EXERCISE REQUIREMENTS: Report each line of the data that has "table" somewhere in it.

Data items
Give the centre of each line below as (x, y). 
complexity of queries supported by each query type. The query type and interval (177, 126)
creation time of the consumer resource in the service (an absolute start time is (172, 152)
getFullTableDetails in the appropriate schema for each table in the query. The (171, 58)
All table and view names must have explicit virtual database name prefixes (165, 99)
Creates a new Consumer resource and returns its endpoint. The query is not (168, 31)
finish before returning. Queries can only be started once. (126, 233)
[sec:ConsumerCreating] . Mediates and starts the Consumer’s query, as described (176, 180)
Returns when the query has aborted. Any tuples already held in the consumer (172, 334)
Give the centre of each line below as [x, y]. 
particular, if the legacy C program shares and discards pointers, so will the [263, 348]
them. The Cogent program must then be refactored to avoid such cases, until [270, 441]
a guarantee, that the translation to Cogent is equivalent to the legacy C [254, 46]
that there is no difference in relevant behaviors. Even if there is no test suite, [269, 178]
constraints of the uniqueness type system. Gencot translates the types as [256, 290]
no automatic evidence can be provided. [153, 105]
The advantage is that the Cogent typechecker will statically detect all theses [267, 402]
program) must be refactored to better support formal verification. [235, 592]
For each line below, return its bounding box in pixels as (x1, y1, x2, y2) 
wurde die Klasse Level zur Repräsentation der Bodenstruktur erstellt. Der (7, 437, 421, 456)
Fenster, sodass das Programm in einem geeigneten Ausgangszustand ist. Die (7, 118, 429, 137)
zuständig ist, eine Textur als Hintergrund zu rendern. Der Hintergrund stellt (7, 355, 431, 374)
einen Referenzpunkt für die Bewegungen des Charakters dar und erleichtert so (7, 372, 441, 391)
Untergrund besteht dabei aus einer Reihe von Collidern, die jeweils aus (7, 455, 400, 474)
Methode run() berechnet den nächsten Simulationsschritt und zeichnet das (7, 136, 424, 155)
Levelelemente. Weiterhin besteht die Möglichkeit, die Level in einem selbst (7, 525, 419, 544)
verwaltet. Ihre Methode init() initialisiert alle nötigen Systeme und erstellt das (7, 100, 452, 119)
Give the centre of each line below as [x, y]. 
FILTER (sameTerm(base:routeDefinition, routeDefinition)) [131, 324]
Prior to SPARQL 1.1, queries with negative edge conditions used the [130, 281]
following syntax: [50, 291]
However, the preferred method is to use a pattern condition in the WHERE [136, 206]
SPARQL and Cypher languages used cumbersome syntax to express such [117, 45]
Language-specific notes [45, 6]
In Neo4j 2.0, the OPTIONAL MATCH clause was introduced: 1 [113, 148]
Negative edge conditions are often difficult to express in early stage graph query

TASK RESPONSE:
getFullTableDetails in the appropriate schema for each table in the query. The (171, 58)
All table and view names must have explicit virtual database name prefixes (165, 99)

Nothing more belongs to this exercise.